*Goal of the exercise*. From the first line of the entries below through the line holding "Most reviews have", write out every line exactly, please, and leave out the pictures.

*Source information*.
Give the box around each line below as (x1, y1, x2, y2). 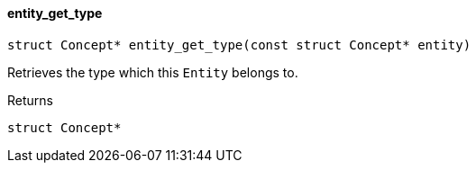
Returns (7, 92, 53, 108)
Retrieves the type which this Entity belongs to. (7, 64, 298, 80)
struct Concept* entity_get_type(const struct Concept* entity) (7, 37, 471, 52)
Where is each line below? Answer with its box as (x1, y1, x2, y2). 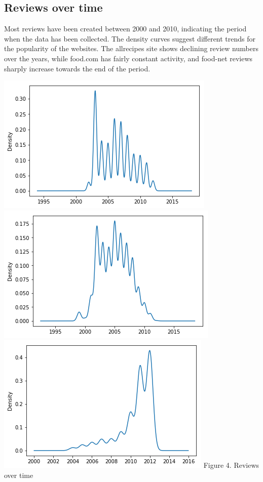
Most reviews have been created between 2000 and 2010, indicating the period (4, 23, 247, 34)
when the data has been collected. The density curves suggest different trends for (4, 33, 256, 44)
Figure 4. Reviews (203, 460, 259, 470)
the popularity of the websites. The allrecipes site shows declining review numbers (4, 43, 258, 54)
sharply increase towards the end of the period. (4, 63, 151, 73)
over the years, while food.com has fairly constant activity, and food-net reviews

*Answer section*.
Give the box around each line below as (x1, y1, x2, y2). 
Returns (7, 92, 53, 108)
Retrieves the type which this Entity belongs to. (7, 64, 298, 80)
struct Concept* entity_get_type(const struct Concept* entity) (7, 37, 471, 52)
Where is each line below? Answer with its box as (x1, y1, x2, y2). 
Most reviews have been created between 2000 and 2010, indicating the period (4, 23, 247, 34)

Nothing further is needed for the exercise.